- Born: Jason Jonathan Lo 27 April 1975 (age 51) Kuching, Sarawak, Malaysia
- Other names: Lo, J Lo
- Education: University of Hull
- Occupations: Singer, musician, music producer, DJ, entrepreneur
- Years active: 1996–present
- Musical career
- Genres: Rock;
- Instruments: Vocals; guitar;
- Label: Fat Boys Records

= Jason Lo =

Jason Jonathan Lo (born 27 April 1975) is a Malaysian music artist, music producer, DJ, entrepreneur and former chief executive officer of Tune Talk. He is sometimes known by the nicknames Lo and J Lo.

==Early life==
Lo was born in Kuching, Sarawak, to a Chinese father and Irish mother. He was educated in Singapore and the United Kingdom. He graduated from the University of Hull with a BSc in accounting, and then did an MBA in Finance at Webster Graduate School in London, before returning to Malaysia to pursue a career in the music industry.

==Music career==
In 1996, Lo recorded a ten-track demo in England with his band 'Sunday Man'. In 1997, he recorded another ten-track album with his renamed band 'Drop Circle'. In 1998, the band went their separate ways and Lo returned to Malaysia. His first Malaysian album, the self-financed Days Without Dawn, was released in Malaysia at the end of 1999. Since then, he has released two further albums – Firefighter (2002) and The Fall (2005).

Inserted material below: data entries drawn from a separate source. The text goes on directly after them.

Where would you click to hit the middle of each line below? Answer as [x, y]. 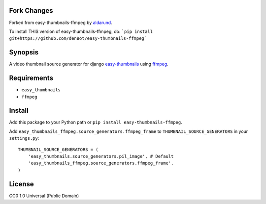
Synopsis [24, 52]
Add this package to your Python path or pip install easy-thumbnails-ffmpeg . [96, 122]
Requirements [31, 78]
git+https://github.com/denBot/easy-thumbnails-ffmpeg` [78, 38]
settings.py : [24, 138]
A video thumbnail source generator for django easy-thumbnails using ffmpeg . [89, 64]
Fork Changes [31, 11]
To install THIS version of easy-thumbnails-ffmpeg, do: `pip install [81, 31]
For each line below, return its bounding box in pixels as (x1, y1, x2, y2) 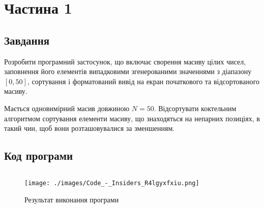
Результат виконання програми (24, 194, 119, 204)
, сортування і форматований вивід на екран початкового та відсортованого (27, 76, 260, 86)
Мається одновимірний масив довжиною (4, 102, 130, 113)
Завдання (4, 32, 50, 48)
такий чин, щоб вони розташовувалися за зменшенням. (4, 123, 175, 133)
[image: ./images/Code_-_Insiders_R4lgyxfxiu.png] (24, 179, 199, 187)
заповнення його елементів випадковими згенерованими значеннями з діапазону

Lo was the first Southeast Asian artist to reach the top 3 on Pepsi Top 20 international chart. His songs 'Evening News' and 'So Julie' were No. 1 on the Malaysian Top 10 for 7 and 5 weeks respectively. 'Evening News' was also included as a pre-loaded track on Creative Labs' original Creative NOMAD Jukebox for release in the US Lo's music videos have had regional airplay on both MTV Asia and Channel V. He has been a winner of the Asian People's Choice Award for Much Music Asia, and at the Malaysian MTV Music Video Awards.

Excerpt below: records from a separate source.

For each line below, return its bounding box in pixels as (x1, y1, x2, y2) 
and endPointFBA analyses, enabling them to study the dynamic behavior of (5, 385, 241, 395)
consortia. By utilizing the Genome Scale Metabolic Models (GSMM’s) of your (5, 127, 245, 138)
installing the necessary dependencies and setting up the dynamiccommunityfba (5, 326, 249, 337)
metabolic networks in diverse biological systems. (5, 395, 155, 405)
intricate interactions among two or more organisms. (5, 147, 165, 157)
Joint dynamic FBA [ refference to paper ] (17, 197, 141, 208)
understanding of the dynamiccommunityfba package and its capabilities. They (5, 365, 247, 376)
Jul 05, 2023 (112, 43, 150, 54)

He has been nominated for six AIM Awards (local Malaysian music awards), and for MTV Viewers' Choice Awards. He has headlined live events in Malaysia, and also been an opening act for top international touring bands including Deep Purple, Good Charlotte and Big Country.

Lo is also the CEO of his own record label and event promotion company, Fat Boys Records. He has produced albums for Malaysian bands including Disagree and SingleTrackMind, and organised a series of successful concerts called 'Rock the World', which showcased Malaysian talent.

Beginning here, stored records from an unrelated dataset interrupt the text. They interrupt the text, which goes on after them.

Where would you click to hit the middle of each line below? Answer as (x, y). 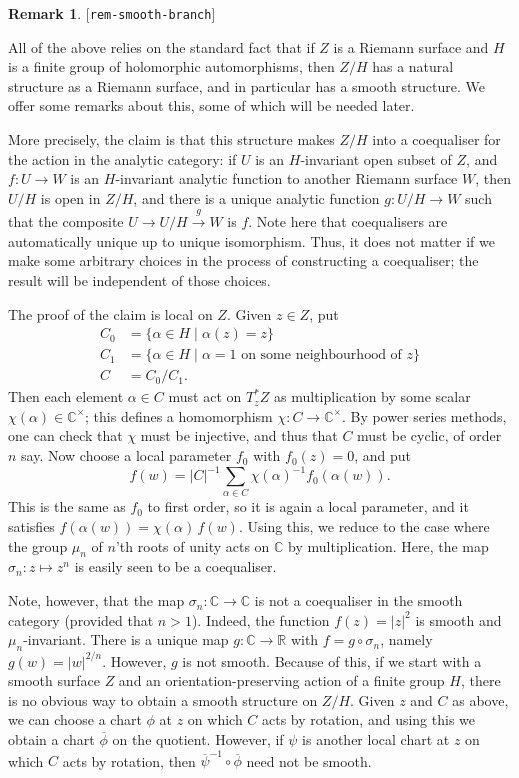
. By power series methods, (424, 415)
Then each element (66, 396)
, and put (383, 455)
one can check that (65, 435)
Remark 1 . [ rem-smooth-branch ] (112, 13)
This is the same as (67, 506)
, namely (406, 639)
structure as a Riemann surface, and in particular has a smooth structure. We (246, 85)

Lo has also worked as a DJ at the Malaysian radio station hitz.fm, and been a TV talk show host on the show Latte@8 on 8TV in 2004.

==Sports==
In 2006, Lo teamed-up with the Malaysian politician Khairy Jamaluddin (who he attended high school with in Singapore at the United World College of South East Asia) to produce the reality TV show MyTeam.

The show, which was televised on TV3, brought together a squad of unknown soccer players selected at trials held around Malaysia to form a team to take on the Malaysian national football team in an exhibition match. The event drew much publicity, and MyTeam put up a creditable performance in losing 2–1 against the national side. MyTeam were invited to enter the Malaysian Premier League in 2007. The team merged with an existing club, Perak UPB FC, to form UPB-MyTeam FC, at which Khairy Jamaluddin became the President and Lo the Deputy President. After finishing runners-up in the Premier League in 2007, the club was promoted to the Malaysian Super League for the 2008 season. A second season of the show, MyTeam2, was broadcast in 2007

==Finance==
In December 2007, Lo was appointed the chief executive officer of Tune Talk, a no-frills mobile virtual network operator, owned by Tune Ventures Sdn Bhd, in which AirAsia Group Chief Executive Tony Fernandes holds a 40% stake. He was later replaced by Ameen Amaedran Abdullah on 12 January 2018.

==Legal troubles==

In November 2017, Lo denied media reports that he had been detained in Dubai, UAE on September 18, 2017, which alleged that authorities found drugs in his luggage.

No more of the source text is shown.